First, print the miniasm.fasta sequences to the command-line using the head command
course_user> head miniasm.fasta
To compare the sequence:
- highlight a larger stretch of the sequence with your mouse, right-click and copy the sequence.
- open firefox, and google “NCBI nucleotide blast server”
- open the link to the Nucleotide Blast server of the National Center for Biotechnology Information (NCBI)
- paste your sequence into the Enter Query Sequencen tex field, scroll down and press BLAST
After a while you will get the results of the search. The important metrics to assess whether your sequence matches another sequence will are
- Query cover: How much of your sequence actually matches the known NCBI database sequence?
- Percent Identity: What is the percentage of identical nucleotides over the query cover?
- E-value: This is a measure for the likelyhood that the similarity between the two sequences, the query and the database sequence, could have been by chance. The lower the E-value the less likely that the similarity is a chance encounter.
- Do you think we found a good match using BLAST?
- How closely do you think is the hit organism related to our critter?
Compare the complete assembly to a reference
Now that we found a close relative, lets compare the complete assembly to it’s genome. In directory ~/course_data/misc you will find the sequence of the bacteria we just identified, Brevefilum fermentans in the fasta file b_fermentans.fna
First get some assembly statistics. Use assembly-stats to get an overview over the B. fermentans genome , e.g., number of nucleotides, total length, and number of Ns (gaps or ambiguous sequences).
Compare the two statistics. Do some of the miniasm unitigs match the reference sequence in length?
Compare two assemblies using Mummer/DNADiff
To compare the miniasm assembly to the reference genome use the tool dnadiff that is part of the Mummer package. Mummer is a fast aligner that can align complete genomes in relatively short time.

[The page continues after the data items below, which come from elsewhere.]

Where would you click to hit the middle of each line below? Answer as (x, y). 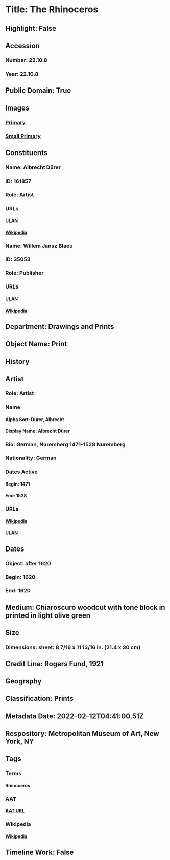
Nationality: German (31, 458)
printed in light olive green (48, 615)
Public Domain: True (38, 91)
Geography (23, 681)
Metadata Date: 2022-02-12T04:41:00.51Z (75, 716)
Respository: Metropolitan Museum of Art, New (82, 733)
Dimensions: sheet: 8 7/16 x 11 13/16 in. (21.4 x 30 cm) (73, 647)
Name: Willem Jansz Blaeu (39, 246)
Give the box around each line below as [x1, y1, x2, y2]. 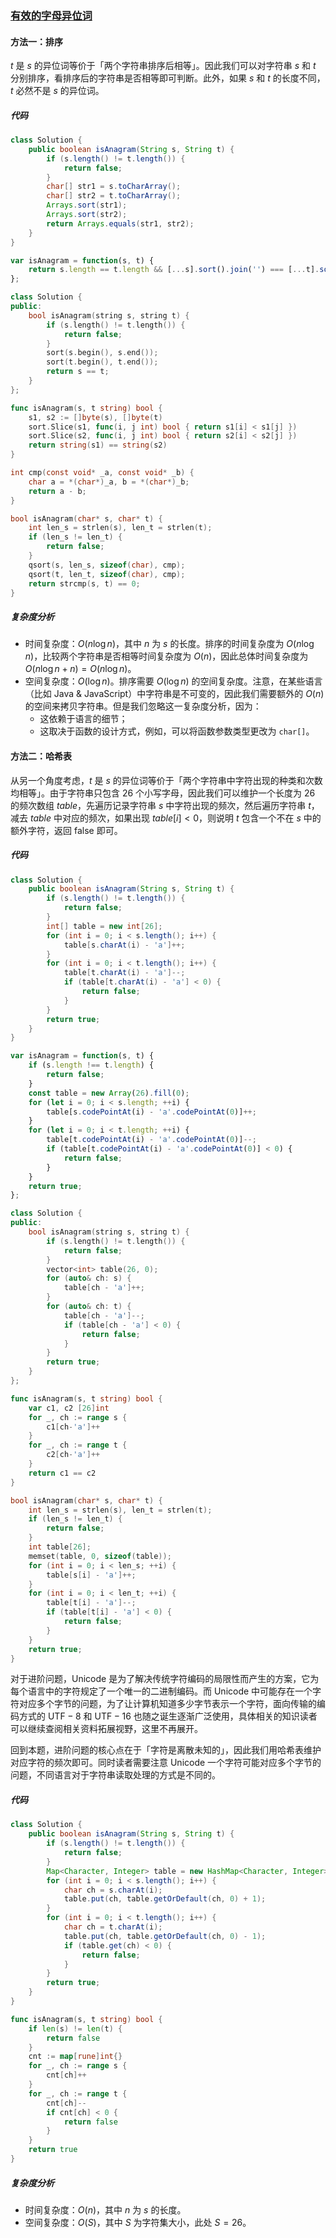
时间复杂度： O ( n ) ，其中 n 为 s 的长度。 [24, 2203, 187, 2216]
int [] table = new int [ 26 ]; [46, 921, 163, 931]
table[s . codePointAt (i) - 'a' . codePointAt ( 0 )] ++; [46, 1107, 257, 1117]
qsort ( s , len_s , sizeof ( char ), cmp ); [28, 560, 186, 570]
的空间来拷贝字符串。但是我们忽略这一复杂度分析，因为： [24, 700, 262, 712]
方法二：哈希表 [10, 750, 72, 762]
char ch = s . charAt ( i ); [63, 1885, 163, 1895]
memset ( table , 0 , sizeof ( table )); [28, 1551, 172, 1561]
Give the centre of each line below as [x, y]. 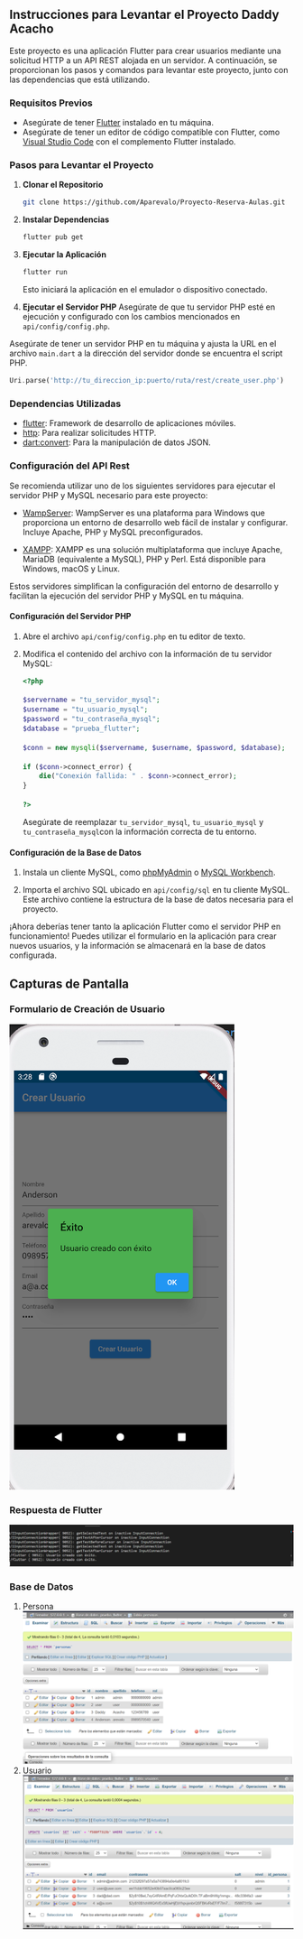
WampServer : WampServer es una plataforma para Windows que [144, 513]
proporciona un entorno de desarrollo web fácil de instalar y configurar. [155, 522]
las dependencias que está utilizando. [80, 79]
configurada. [33, 955]
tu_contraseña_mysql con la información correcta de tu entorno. [139, 831]
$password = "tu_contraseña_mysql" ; [91, 719]
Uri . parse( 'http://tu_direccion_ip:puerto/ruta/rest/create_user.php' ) [147, 381]
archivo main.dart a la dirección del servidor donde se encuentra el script [146, 353]
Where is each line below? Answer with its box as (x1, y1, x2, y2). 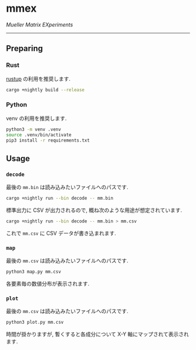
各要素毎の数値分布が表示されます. (6, 280, 90, 287)
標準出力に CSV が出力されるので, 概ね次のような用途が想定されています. (6, 207, 183, 214)
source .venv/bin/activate (6, 132, 72, 138)
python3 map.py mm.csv (6, 269, 61, 275)
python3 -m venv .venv (6, 126, 61, 132)
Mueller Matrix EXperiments (6, 21, 73, 28)
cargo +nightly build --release (6, 87, 85, 92)
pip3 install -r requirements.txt (6, 137, 90, 143)
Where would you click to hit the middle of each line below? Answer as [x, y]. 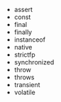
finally [23, 32]
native [23, 47]
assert [23, 10]
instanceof [30, 40]
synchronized [34, 62]
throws [24, 77]
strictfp [24, 55]
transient [27, 85]
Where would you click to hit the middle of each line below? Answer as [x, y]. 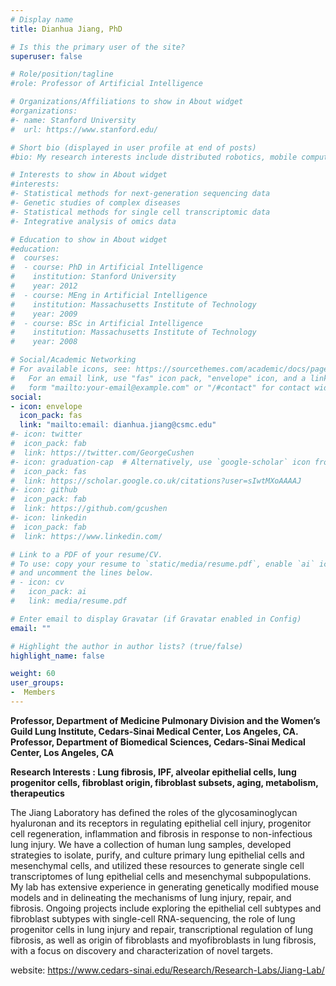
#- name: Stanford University [73, 120]
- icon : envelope [46, 406]
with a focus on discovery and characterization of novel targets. [141, 950]
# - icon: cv [37, 582]
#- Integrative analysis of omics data [93, 221]
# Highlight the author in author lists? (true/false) [127, 646]
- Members [33, 692]
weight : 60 [33, 674]
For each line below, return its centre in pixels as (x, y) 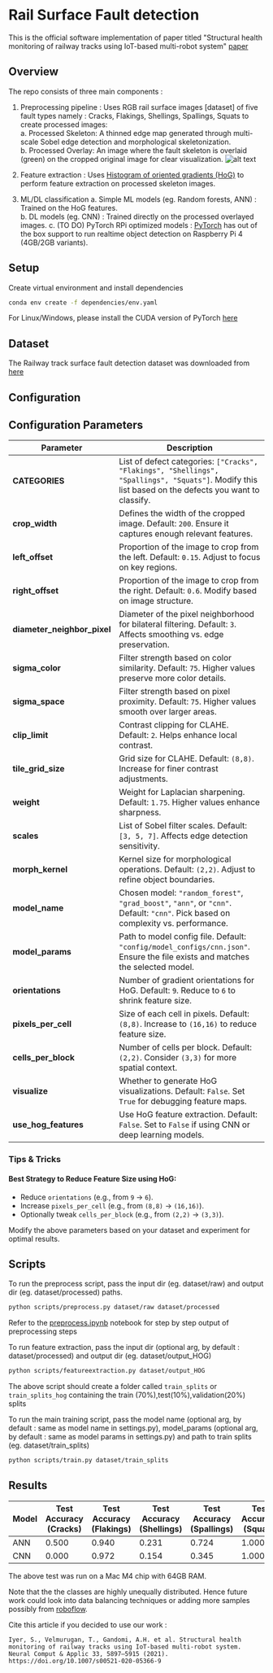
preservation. (144, 644)
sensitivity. (139, 846)
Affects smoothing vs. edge (171, 635)
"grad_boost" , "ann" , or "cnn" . (175, 903)
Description (189, 448)
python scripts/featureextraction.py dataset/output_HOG (107, 1371)
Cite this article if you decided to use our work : (88, 1624)
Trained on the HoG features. (69, 207)
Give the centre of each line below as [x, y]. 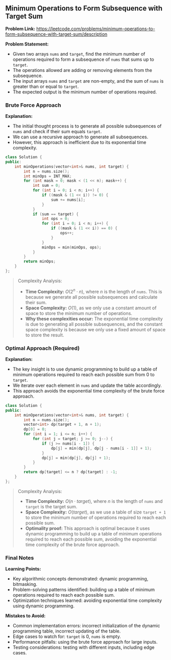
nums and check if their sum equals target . [57, 132]
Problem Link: [20, 29]
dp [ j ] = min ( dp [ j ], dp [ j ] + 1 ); [76, 458]
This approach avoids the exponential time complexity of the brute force [89, 390]
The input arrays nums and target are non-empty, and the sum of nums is [88, 81]
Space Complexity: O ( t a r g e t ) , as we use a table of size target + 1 [95, 512]
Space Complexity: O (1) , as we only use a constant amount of [91, 308]
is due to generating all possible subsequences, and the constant [94, 324]
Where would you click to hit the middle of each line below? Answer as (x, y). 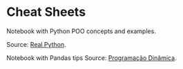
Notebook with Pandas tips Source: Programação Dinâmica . (91, 58)
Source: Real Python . (36, 44)
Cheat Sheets (46, 12)
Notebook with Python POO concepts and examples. (81, 31)
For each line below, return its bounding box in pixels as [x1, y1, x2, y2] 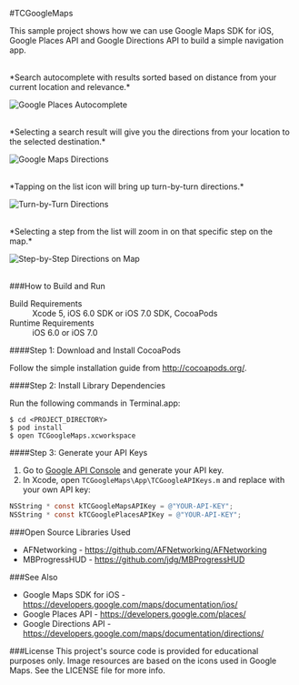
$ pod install [9, 423, 64, 432]
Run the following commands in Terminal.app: [9, 398, 181, 408]
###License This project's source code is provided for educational [9, 645, 259, 656]
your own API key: [22, 484, 91, 495]
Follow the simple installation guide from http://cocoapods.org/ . [9, 363, 247, 373]
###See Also [9, 571, 58, 582]
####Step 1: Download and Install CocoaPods [9, 345, 182, 356]
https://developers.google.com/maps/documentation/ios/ [22, 599, 238, 609]
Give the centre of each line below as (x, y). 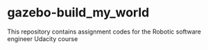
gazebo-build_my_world (78, 13)
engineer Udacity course (43, 38)
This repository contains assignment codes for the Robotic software (104, 32)
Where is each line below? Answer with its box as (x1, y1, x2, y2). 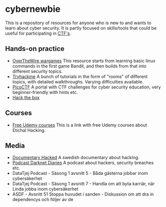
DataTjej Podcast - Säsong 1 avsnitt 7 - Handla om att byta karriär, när (12, 181, 155, 187)
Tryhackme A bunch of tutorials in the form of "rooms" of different (12, 73, 148, 80)
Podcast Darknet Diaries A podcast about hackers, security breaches (12, 160, 154, 166)
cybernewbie (5, 3, 61, 15)
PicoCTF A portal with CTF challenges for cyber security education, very (12, 84, 161, 90)
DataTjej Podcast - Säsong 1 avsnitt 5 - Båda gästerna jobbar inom (12, 170, 148, 176)
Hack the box (12, 94, 40, 100)
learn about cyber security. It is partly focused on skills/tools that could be (5, 25, 157, 31)
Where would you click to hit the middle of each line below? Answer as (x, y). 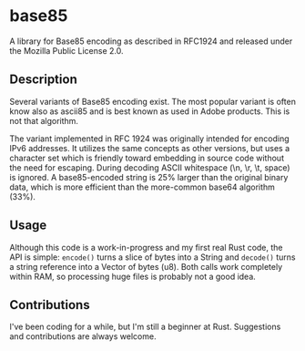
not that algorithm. (44, 120)
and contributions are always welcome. (83, 336)
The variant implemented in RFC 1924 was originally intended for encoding (149, 139)
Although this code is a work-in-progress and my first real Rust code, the (147, 247)
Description (43, 80)
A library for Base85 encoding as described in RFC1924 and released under (151, 41)
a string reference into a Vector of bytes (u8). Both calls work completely (146, 266)
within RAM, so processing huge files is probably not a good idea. (133, 276)
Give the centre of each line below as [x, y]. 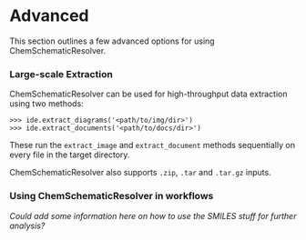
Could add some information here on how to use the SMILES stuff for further [153, 215]
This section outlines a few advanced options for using [112, 41]
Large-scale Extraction [61, 74]
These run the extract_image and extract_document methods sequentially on [153, 145]
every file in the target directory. [70, 155]
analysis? [27, 225]
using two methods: [46, 104]
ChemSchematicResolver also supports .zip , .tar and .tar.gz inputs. [140, 173]
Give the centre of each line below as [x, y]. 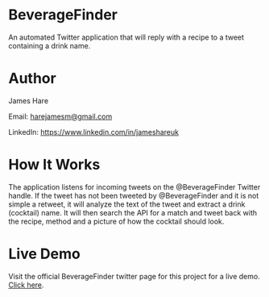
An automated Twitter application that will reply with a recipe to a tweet [126, 37]
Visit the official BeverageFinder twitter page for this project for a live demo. [134, 276]
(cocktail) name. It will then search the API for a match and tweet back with [133, 212]
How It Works [54, 165]
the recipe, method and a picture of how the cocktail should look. [116, 221]
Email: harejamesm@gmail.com [60, 116]
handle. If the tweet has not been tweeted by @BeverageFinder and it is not [134, 195]
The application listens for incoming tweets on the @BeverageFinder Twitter [134, 186]
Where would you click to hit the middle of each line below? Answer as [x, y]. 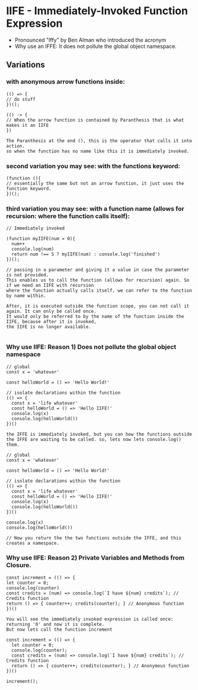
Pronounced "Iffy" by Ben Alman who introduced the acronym [90, 40]
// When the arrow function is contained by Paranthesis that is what [95, 120]
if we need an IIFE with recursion [50, 286]
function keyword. [29, 189]
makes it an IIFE [28, 125]
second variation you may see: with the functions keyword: [93, 166]
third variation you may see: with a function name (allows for [95, 209]
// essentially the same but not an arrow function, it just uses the [95, 183]
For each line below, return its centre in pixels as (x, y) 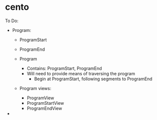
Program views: (35, 88)
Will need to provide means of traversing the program (81, 73)
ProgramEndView (44, 108)
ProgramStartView (45, 103)
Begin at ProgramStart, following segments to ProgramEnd (93, 79)
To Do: (12, 21)
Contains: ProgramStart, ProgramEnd (64, 68)
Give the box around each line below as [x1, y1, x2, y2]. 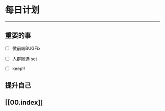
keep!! [12, 66, 26, 71]
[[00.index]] [5, 98, 43, 107]
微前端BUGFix [12, 45, 41, 51]
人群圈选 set [12, 56, 37, 62]
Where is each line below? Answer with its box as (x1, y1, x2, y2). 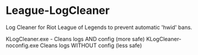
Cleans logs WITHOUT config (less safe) (40, 42, 142, 49)
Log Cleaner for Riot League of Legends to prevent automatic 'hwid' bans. (5, 24, 193, 31)
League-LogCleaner (5, 4, 110, 18)
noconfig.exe (5, 42, 39, 49)
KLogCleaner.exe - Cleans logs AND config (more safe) (5, 35, 145, 42)

course_user> dnadiff -p dnadiff ~/biosec_course/misc/assembly_prac/b_fermentans.fna miniasm.fasta
The above command will align the B. fermentans sequence with the miniasm unitigs in the fasta file and produce a series of output files that all start with the prefix dnadiff. Open the file dnadiff.report (e.g. by navigating to the folder and double-clicking it) to see a report of the analysis.
- How many of the miniasm sequences align with the reference?
- How many nucleotides align to the reference? What is the average percent identity of the aligned sequences>
Given that this is a raw assembly, i.e., no error correction, polishing or the like has been performed, a sequence similarity of >=94% would already be pretty good if we compared it to the actual reference. Given that the NCBI sequence is most likely only closely related and not identical, the quality of the miniasm assembly is very good.